Fidelity Select Semiconductors Portfolio FSELX fund aims for capital appreciation. The non-diversified fund invests majority of assets in securities of companies, principally engaged in the design, manufacture, or sale of semiconductors and semiconductor equipment.
This Zacks sector – Tech fund has a history of positive total returns for more than 10 years. Specifically, FSELX has three and five-year annualized return of 29.1% and 34.4%, respectively. To see how this fund performed compared in its category, and other 1 and 2 Ranked Mutual Funds, please click here.
FSELX has an annual expense ratio of 0.72% versus the category average of 1.24%. Some chipmakers in this fund are NVIDIA, QUALCOMM and Micron Technology.
Putnam Global Technology Fund Class A PGTAX aims for capital appreciation. This non-diversified fund invests primarily in common stocks of large and midsize companies worldwide. It invests majority of its assets in securities of companies in the technology industries.
This Zacks sector – Tech fund has a history of positive total returns for more than 10 years. Specifically, PGTAX has three and five-year annualized return of 32.5% and 34.6%, respectively. To see how this fund performed compared in its category, and other 1 and 2 Ranked Mutual Funds, please click here.
PGTAX has an annual expense ratio of 1.10%, which is below the category average of 1.24%. Some chipmakers in this fund are Applied Materials and QUALCOMM.
Franklin DynaTech Fund Class A FKDNX aims for capital appreciation. The fund invests in common stocks of companies that its manager believes are leaders in innovation, have superior management, and benefit from new industry conditions in a dynamically changing global economy.
This Zacks sector – Tech fund has a history of positive total returns for more than 10 years. Specifically, the fund has three and five-year annualized return of nearly 28% and 29.4%, respectively. To see how this fund performed compared in its category, and other 1 and 2 Ranked Mutual Funds, please click here.
FKDNX has an annual expense ratio of 0.85%, which is below the category average of 1.04%. Some chipmakers in this fund are NVIDIA and Lam Research Corp.

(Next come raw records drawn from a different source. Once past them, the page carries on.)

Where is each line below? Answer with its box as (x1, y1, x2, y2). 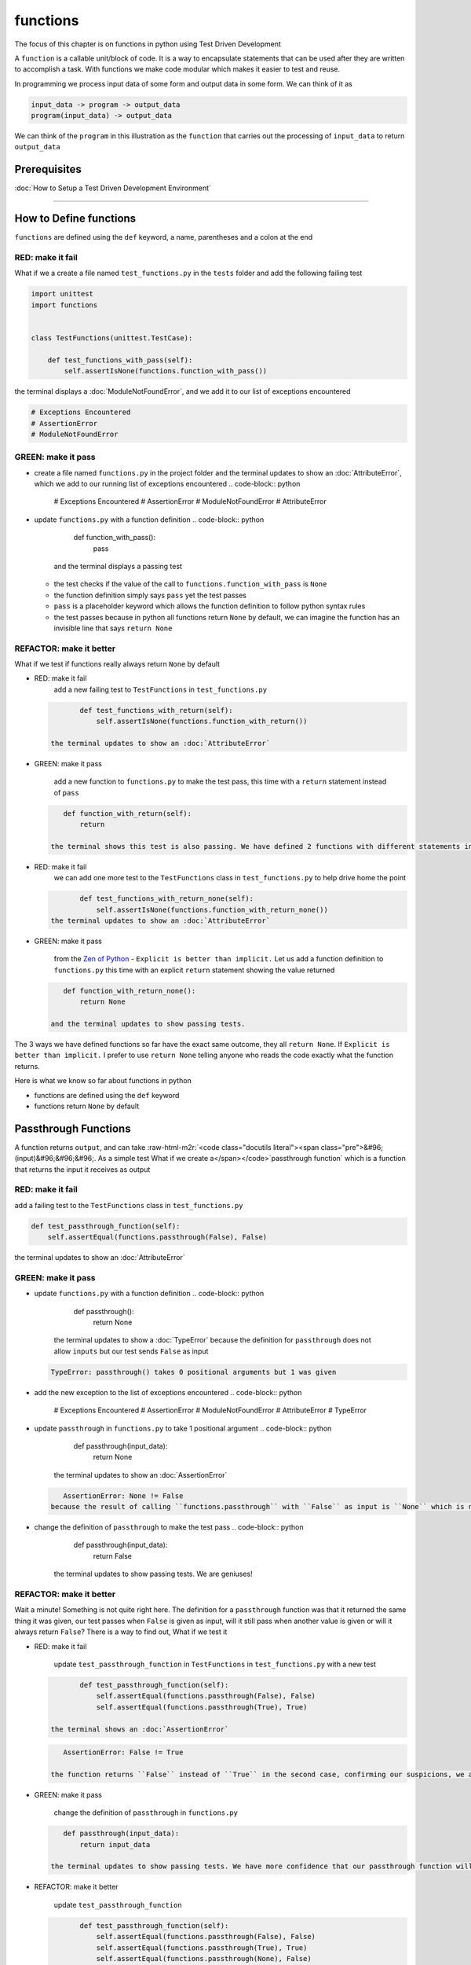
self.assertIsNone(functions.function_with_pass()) (64, 366, 268, 376)
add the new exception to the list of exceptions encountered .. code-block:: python (34, 1387, 302, 1397)
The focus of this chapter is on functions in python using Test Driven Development (14, 39, 282, 49)
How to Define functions (14, 212, 137, 226)
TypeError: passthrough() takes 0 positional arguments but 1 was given (50, 1368, 337, 1376)
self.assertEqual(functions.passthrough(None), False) (96, 1954, 312, 1963)
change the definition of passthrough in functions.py (53, 1808, 239, 1817)
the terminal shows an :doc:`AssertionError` (50, 1724, 229, 1733)
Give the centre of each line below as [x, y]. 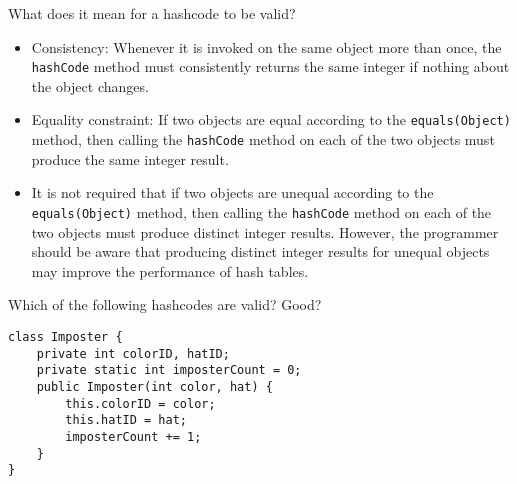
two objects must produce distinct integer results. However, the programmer [265, 231]
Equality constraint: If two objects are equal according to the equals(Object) [271, 119]
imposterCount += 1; [133, 436]
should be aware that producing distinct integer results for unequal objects [260, 251]
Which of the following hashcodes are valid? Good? [165, 304]
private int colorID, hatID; [133, 353]
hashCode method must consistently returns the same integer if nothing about [270, 66]
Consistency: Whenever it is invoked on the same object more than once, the [266, 46]
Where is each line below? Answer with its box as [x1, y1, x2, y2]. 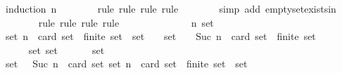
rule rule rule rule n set [38, 15, 214, 29]
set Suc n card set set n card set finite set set [5, 56, 248, 71]
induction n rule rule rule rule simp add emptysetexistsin [5, 1, 336, 15]
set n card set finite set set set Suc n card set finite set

Fidelity Select Technology Portfolio FSPTX fund aims for capital appreciation. It invests primarily in equity securities, especially common stocks of companies that are engaged in offering, using, or developing products, processes, or services that will provide or will benefit significantly from technological advances and improvements.
This Zacks Sector – Tech product has a history of positive total returns for more than 10 years. Specifically, this non-diversified has returned 31.1% and 30.5% in the past three and five years, respectively. To see how this fund performed compared to its category, and other 1 and 2 Ranked Mutual Funds, please click here.
FSPTX has an annual expense ratio of 0.71% versus the category average of 1.24%. Some chipmakers in this fund are Lam Research Corp, ON Semiconductor Corp, Advanced Micro Devices and Xilinx.